TEST_ROOT=/tmp/test_root
mkdir $TEST_ROOT
TEST_DATA_MOUNTPOINT=$TEST_ROOT/mnt/raid

#selecting the first external root partition - ugly quick hack
for EXTERNAL_ROOT_PARTITION in $EXTERNAL_ROOT_PARTITIONS; do
	break
done

echo "Mounting the external root fs on $EXTERNAL_ROOT_PARTITION to $TEST_ROOT"
mount -t ext3 /dev/$EXTERNAL_ROOT_PARTITION $TEST_ROOT || quit "ERROR mounting external root fs, incorrect backup, please FIX IT!!" 1

echo "Re-assembling the external stripes array $EXTERNAL_STRIPING"
mdadm -A /dev/$EXTERNAL_STRIPING --scan || quit "ERROR re-assembling the external stripes array, incorrect backup, please FIX IT!!" 2

# we cannot write to the external stripings since that would corrupt their write-intent bitmap.

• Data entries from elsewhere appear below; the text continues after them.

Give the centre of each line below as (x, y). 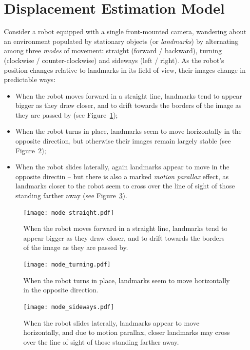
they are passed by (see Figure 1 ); (67, 114)
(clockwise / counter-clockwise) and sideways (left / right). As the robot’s (114, 60)
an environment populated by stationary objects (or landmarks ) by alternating (121, 41)
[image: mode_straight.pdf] (69, 213)
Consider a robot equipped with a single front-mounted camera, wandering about (125, 31)
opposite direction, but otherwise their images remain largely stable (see (123, 141)
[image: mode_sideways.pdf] (69, 307)
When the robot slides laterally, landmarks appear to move (111, 322)
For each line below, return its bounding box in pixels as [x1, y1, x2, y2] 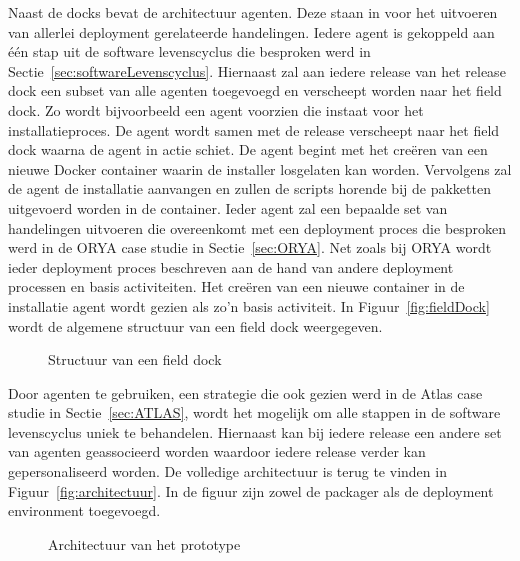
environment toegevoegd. [8, 500, 161, 521]
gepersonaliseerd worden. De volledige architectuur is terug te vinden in [8, 461, 447, 482]
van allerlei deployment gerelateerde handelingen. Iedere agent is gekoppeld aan [8, 21, 495, 42]
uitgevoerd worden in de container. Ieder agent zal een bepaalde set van [8, 197, 448, 218]
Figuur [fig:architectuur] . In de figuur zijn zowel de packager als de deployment [8, 480, 494, 501]
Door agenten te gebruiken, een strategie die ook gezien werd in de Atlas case [8, 382, 483, 403]
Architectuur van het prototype [48, 533, 241, 554]
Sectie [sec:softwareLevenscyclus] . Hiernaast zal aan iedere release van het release [8, 60, 506, 81]
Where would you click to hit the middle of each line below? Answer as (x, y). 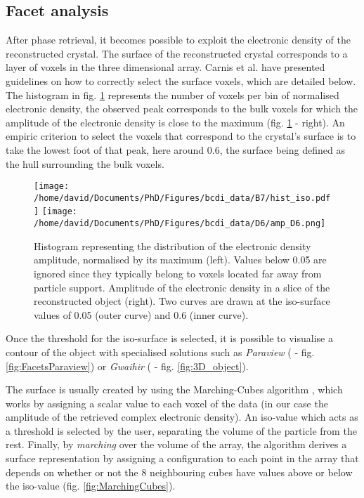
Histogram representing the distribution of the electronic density (173, 245)
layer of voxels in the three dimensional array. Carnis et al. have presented (165, 67)
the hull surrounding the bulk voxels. (85, 163)
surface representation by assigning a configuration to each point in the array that (182, 458)
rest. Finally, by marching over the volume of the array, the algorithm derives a (176, 444)
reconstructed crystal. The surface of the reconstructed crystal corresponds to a (177, 53)
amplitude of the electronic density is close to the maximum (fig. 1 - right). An (175, 122)
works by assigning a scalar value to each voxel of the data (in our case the (167, 403)
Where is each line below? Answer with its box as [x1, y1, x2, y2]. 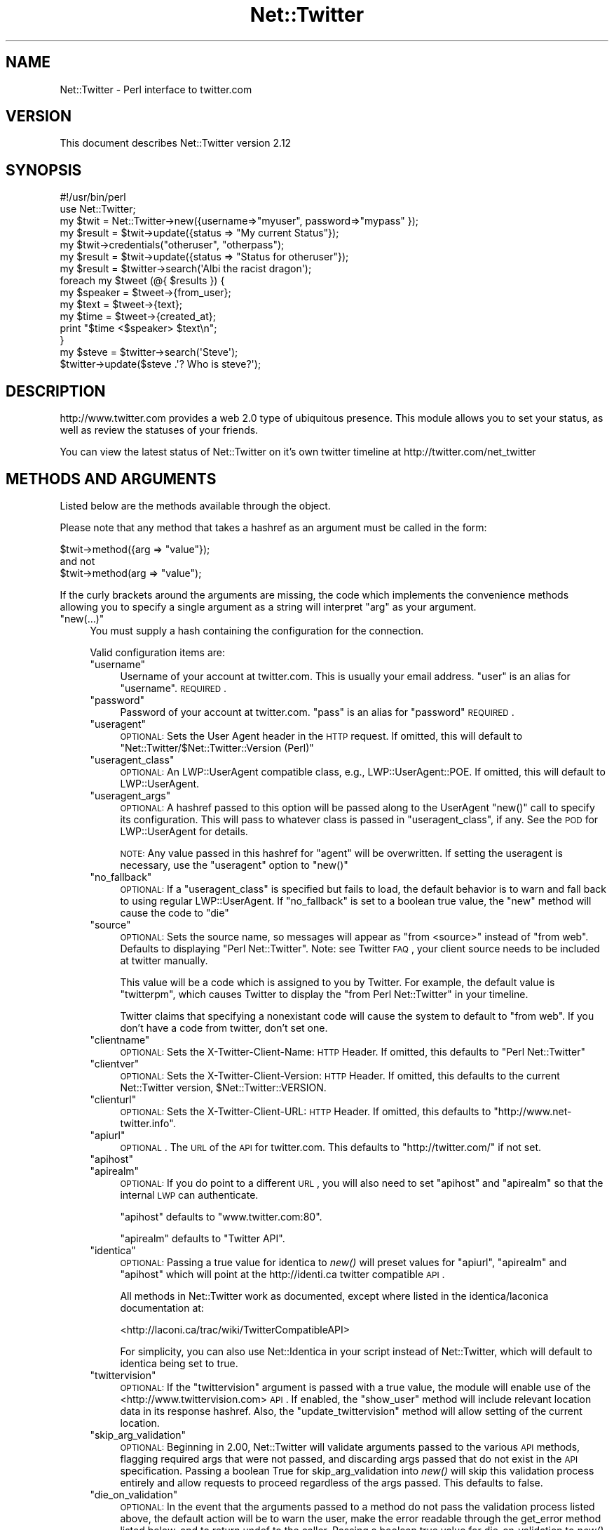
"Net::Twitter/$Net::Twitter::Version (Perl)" [120, 741, 314, 754]
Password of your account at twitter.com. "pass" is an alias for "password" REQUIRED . [120, 705, 514, 718]
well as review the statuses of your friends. [60, 424, 259, 437]
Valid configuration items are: [90, 646, 225, 658]
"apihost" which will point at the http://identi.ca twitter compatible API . [120, 1268, 445, 1280]
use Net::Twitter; [60, 203, 136, 215]
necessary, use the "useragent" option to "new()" [120, 858, 348, 871]
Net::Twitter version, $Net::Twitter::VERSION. [120, 1081, 327, 1093]
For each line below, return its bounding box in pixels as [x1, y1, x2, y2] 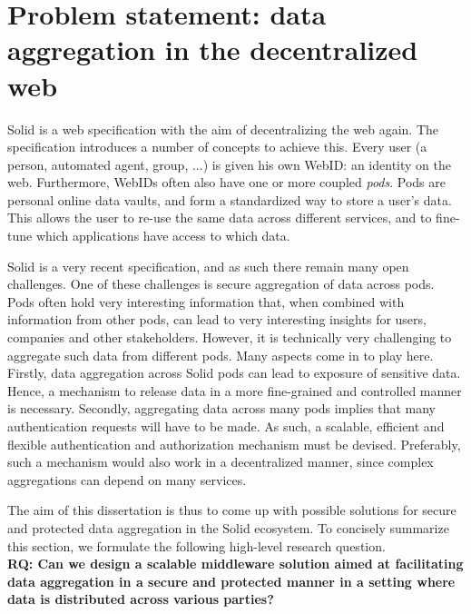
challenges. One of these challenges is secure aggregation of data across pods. [7, 274, 435, 293]
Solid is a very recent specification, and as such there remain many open [7, 256, 409, 275]
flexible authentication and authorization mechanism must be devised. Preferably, [7, 434, 461, 453]
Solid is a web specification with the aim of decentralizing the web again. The [7, 119, 439, 138]
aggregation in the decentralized [7, 31, 418, 68]
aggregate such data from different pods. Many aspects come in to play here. [7, 345, 434, 364]
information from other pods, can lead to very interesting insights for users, [7, 310, 427, 329]
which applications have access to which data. [35, 226, 290, 245]
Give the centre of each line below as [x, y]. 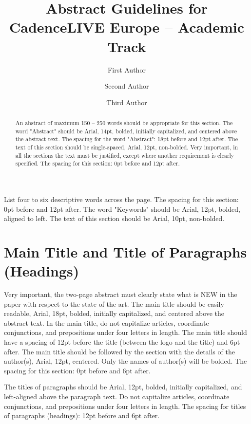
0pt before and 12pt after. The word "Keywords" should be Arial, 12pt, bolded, [122, 209]
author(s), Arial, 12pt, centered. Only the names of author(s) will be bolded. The [125, 361]
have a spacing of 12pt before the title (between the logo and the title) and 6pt [122, 342]
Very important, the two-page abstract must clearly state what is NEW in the [121, 294]
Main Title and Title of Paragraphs [125, 251]
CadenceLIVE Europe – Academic [127, 27]
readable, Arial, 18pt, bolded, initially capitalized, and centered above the [114, 313]
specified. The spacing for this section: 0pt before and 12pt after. [97, 163]

Only read-only mounting allowed!
echo "Mounting read-only the external stripes array $EXTERNAL_STRIPING to $TEST_DATA_MOUNTPOINT"
mount -t xfs  -o nouuid,ro /dev/$EXTERNAL_STRIPING  $TEST_DATA_MOUNTPOINT || quit "ERROR mounting the backup stripes array, incorrect backup, please FIX IT!!" 3


# checking the filesystem - only checking existence of a particular directory
# NOTE - the TEST_EXISTING_DIR must exist in /mnt/raid!"
TEST_EXISTING_DIR=$TEST_DATA_MOUNTPOINT/backuppc

echo "Checking for existence of specific directory - $TEST_EXISTING_DIR"
echo "Checking if $TEST_EXISTING_DIR exists" 
[ -d $TEST_EXISTING_DIR ] || quit "The directory $TEST_EXISTING_DIR should exist but could not be found, incorrect backup, please FIX IT!!" 4

echo
echo "=============================================="
echo "All checks passed, correct backup"
echo "=============================================="
echo
echo "Unmounting the external stripes array $EXTERNAL_STRIPING from $TEST_DATA_MOUNTPOINT"
umount /dev/$EXTERNAL_STRIPING || quit "ERROR unmounting the external stripes array, cannot continue, FIX IT!!" 5

echo "Unmounting the external root fs on $EXTERNAL_ROOT_PARTITION from $TEST_ROOT"
umount /dev/$EXTERNAL_ROOT_PARTITION || quit "ERROR unmounting external root fs, cannot continue, please FIX IT!!" 6

# wait a bit, sometimes the raid throws "busy" error
sleep 5s
echo "Stopping the external stripes array $EXTERNAL_STRIPING"
mdadm --stop /dev/$EXTERNAL_STRIPING

rmdir $TEST_ROOT

# spinning down the external drives
echo "Spinning down the external drives"

for DRIVE in $EXTERNAL; do
	hdparm -Y $DRIVE
done
echo "Now you can safely turn off the eSATA bays and remove the drives."
This entry was posted in IT Infrastructure. Bookmark the permalink.
Tags , ,

One Response to Offline Copies for Central BackupPC server

  1. Ged Haywood says:

    You have put a lot of work into that. Thank you.